### Record set
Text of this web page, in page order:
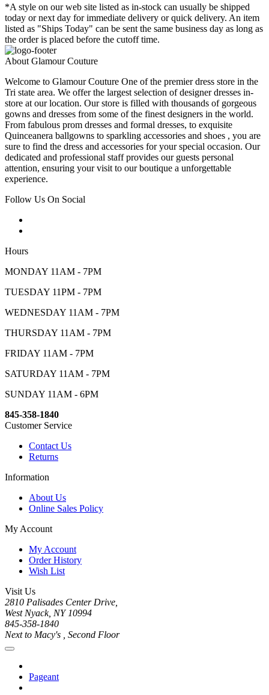
*A style on our web site listed as in-stock can usually be shipped
today or next day for immediate delivery or quick delivery. An item
listed as "Ships Today" can be sent the same business day as long as
the order is placed before the cutoff time.
About Glamour Couture
Welcome to Glamour Couture One of the premier dress store in the
Tri state area. We offer the largest selection of designer dresses in-
store at our location. Our store is filled with thousands of gorgeous
gowns and dresses from some of the finest designers in the world.
From fabulous prom dresses and formal dresses, to exquisite
Quinceanera ballgowns to sparkling accessories and shoes , you are
sure to find the dress and accessories for your special occasion. Our
dedicated and professional staff provides our guests personal
attention, ensuring your visit to our boutique a unforgettable
experience.
Follow Us On Social
Hours
MONDAY 11AM - 7PM
TUESDAY 11PM - 7PM
WEDNESDAY 11AM - 7PM
THURSDAY 11AM - 7PM
FRIDAY 11AM - 7PM
SATURDAY 11AM - 7PM
SUNDAY 11AM - 6PM
845-358-1840
Customer Service
Contact Us
Returns
Information
About Us
Online Sales Policy
My Account
My Account
Order History
Wish List
Visit Us
2810 Palisades Center Drive,
West Nyack, NY 10994
845-358-1840
Next to Macy's , Second Floor
Pageant
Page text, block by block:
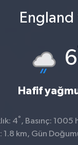
England
6
Hafif
4° , Basınç:
km, Gün
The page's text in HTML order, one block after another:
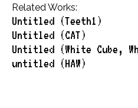
Related Works:
Untitled (Teeth1)
Untitled (CAT)
Untitled (White Cube,
untitled (HAW)
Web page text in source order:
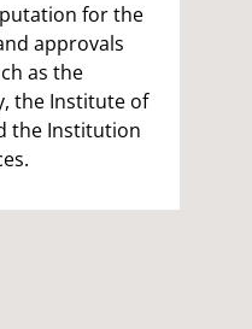
for the
approvals
as the
the Institute of
the Institution
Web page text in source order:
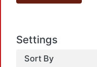
Settings
Sort By
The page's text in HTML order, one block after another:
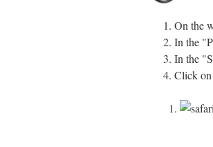
On the
In the
In the
Click on
1.
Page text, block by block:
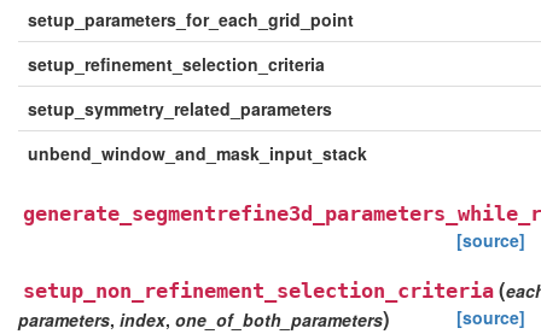
setup_parameters_for_each_grid_point
setup_refinement_selection_criteria
setup_symmetry_related_parameters
unbend_window_and_mask_input_stack
[source]
setup_non_refinement_selection_criteria (
parameters, index, one_of_both_parameters) [source]
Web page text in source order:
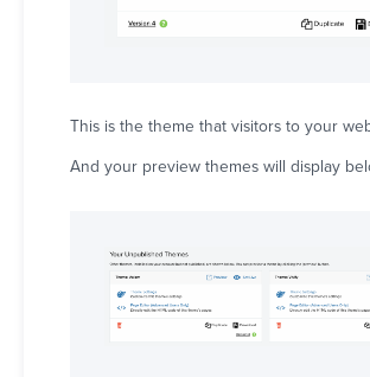
This is the theme that visitors to your
And your preview themes will display
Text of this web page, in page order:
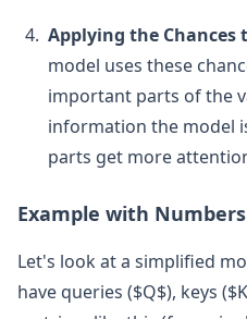
Applying the Chances
model uses these
important parts of the
information the model
parts get more
Example with Numbers
Let's look at a simplified
have queries ($Q$), keys
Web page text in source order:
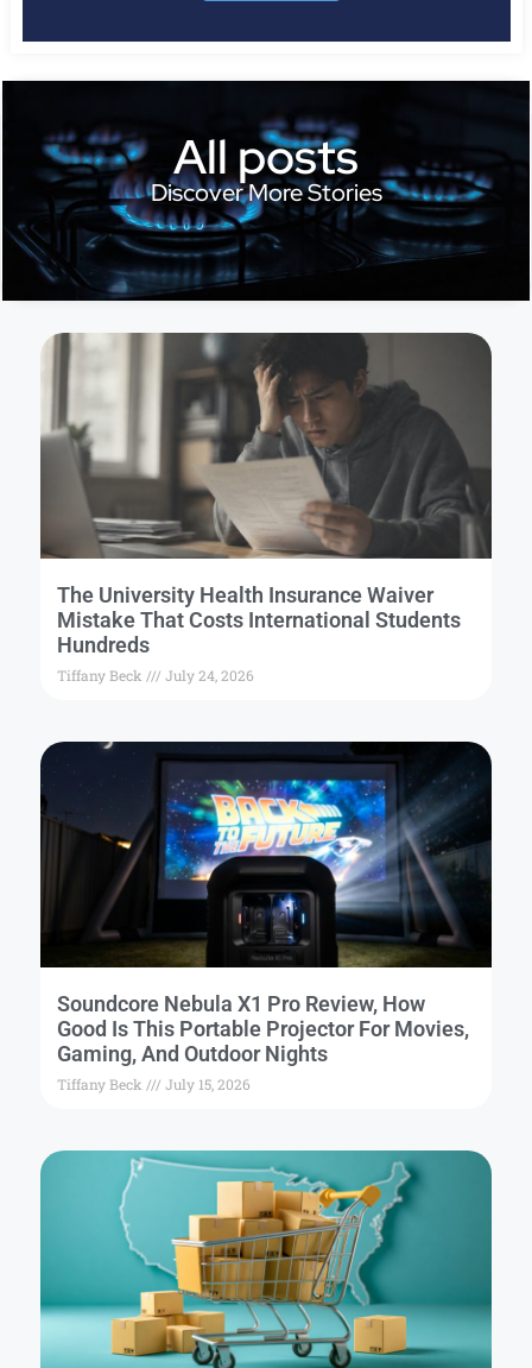
All posts
Discover More Stories
The University Health Insurance Waiver
Mistake That Costs International Students
Hundreds
Tiffany Beck July 24, 2026
Soundcore Nebula X1 Pro Review, How
Good Is This Portable Projector For Movies,
Gaming, And Outdoor Nights
Tiffany Beck July 15, 2026
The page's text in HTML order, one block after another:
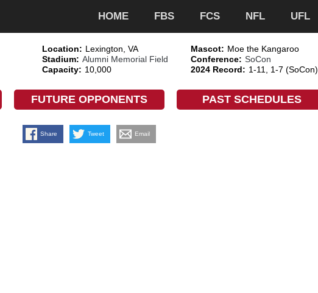
HOME FBS FCS NFL UFL
Location: Lexington, VA
Stadium: Alumni Memorial Field
Capacity: 10,000
Mascot: Moe the Kangaroo
Conference: SoCon
2024 Record: 1-11, 1-7 (SoCon)
FUTURE OPPONENTS PAST SCHEDULES
Share Tweet Email
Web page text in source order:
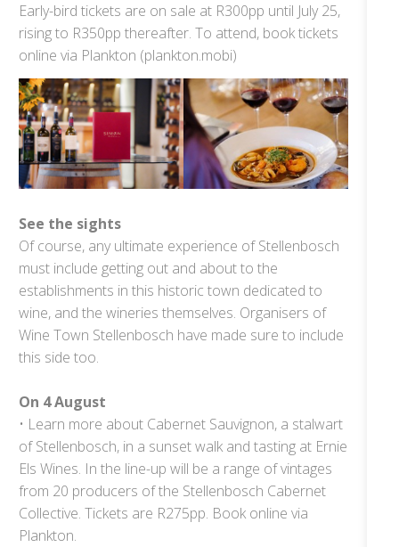
Early-bird tickets are on sale at R300pp until July 25,
rising to R350pp thereafter. To attend, book tickets
online via Plankton (plankton.mobi)
See the sights
Of course, any ultimate experience of Stellenbosch
must include getting out and about to the
establishments in this historic town dedicated to
wine, and the wineries themselves. Organisers of
Wine Town Stellenbosch have made sure to include
this side too.
On 4 August
• Learn more about Cabernet Sauvignon, a stalwart
of Stellenbosch, in a sunset walk and tasting at Ernie
Els Wines. In the line-up will be a range of vintages
from 20 producers of the Stellenbosch Cabernet
Collective. Tickets are R275pp. Book online via
Plankton.
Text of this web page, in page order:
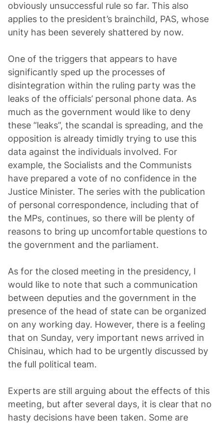
obviously unsuccessful rule so far. This also
applies to the president’s brainchild, PAS, whose
unity has been severely shattered by now.
One of the triggers that appears to have
significantly sped up the processes of
disintegration within the ruling party was the
leaks of the officials’ personal phone data. As
much as the government would like to deny
these “leaks”, the scandal is spreading, and the
opposition is already timidly trying to use this
data against the individuals involved. For
example, the Socialists and the Communists
have prepared a vote of no confidence in the
Justice Minister. The series with the publication
of personal correspondence, including that of
the MPs, continues, so there will be plenty of
reasons to bring up uncomfortable questions to
the government and the parliament.
As for the closed meeting in the presidency, I
would like to note that such a communication
between deputies and the government in the
presence of the head of state can be organized
on any working day. However, there is a feeling
that on Sunday, very important news arrived in
Chisinau, which had to be urgently discussed by
the full political team.
Experts are still arguing about the effects of this
meeting, but after several days, it is clear that no
hasty decisions have been taken. Some are
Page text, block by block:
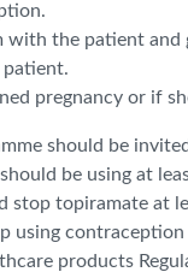
with the patient and
patient.
pregnancy or if
should be
be using at
stop topiramate at
using
products
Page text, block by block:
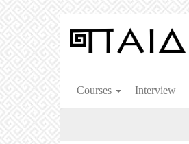
Skip
main
content
Courses Interview
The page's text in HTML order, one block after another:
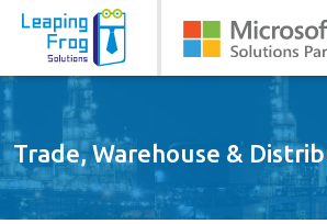
Trade, Warehouse &

### Assigned task
Could you copy every line from the records that mentions the word "Cabernet"?

### Response to this task
• Learn more about Cabernet Sauvignon, a stalwart
from 20 producers of the Stellenbosch Cabernet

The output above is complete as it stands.